─── Given records ───
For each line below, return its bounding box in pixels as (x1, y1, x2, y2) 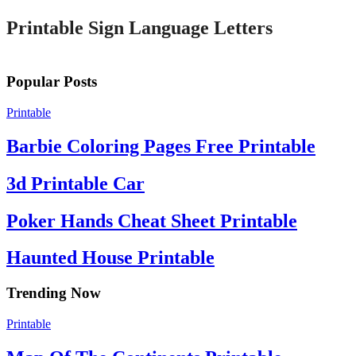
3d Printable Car (6, 172, 145, 194)
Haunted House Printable (6, 247, 215, 269)
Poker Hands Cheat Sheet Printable (6, 210, 297, 231)
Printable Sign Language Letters (6, 17, 273, 39)
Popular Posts (6, 73, 97, 91)
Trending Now (6, 284, 101, 302)
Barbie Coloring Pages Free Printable (6, 135, 315, 157)
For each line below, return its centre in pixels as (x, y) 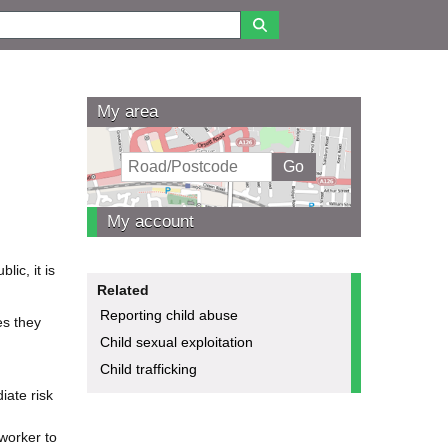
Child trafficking (148, 368)
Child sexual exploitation (176, 341)
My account (150, 221)
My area (127, 111)
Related (122, 289)
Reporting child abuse (168, 314)
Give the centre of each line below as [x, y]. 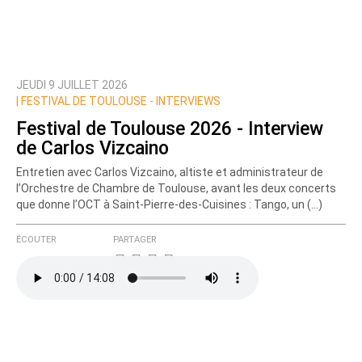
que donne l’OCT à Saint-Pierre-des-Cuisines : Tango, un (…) [169, 205]
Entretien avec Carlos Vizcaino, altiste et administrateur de [170, 173]
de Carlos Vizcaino [93, 148]
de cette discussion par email [109, 115]
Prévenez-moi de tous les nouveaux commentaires [183, 97]
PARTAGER [135, 240]
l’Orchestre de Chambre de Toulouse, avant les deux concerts [176, 189]
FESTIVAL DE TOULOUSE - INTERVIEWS [120, 101]
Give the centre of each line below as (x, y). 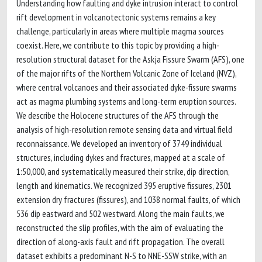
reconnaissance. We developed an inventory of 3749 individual (119, 143)
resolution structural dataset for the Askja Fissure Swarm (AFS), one (130, 59)
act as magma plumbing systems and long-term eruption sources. (126, 101)
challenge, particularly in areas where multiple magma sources (120, 31)
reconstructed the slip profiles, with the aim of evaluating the (120, 227)
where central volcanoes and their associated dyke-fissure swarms (127, 87)
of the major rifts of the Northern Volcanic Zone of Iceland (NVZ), (126, 73)
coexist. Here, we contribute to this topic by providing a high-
───
» Exercise prompt
Taking the records above, print only and exactly the lines from the line with "PARTAGER [135, 240]" to the line with "reconnaissance. We developed", both kept, and exclude pictures.

» Solution
PARTAGER [135, 240]
l’Orchestre de Chambre de Toulouse, avant les deux concerts [176, 189]
FESTIVAL DE TOULOUSE - INTERVIEWS [120, 101]
Give the centre of each line below as (x, y). 
reconnaissance. We developed an inventory of 3749 individual (119, 143)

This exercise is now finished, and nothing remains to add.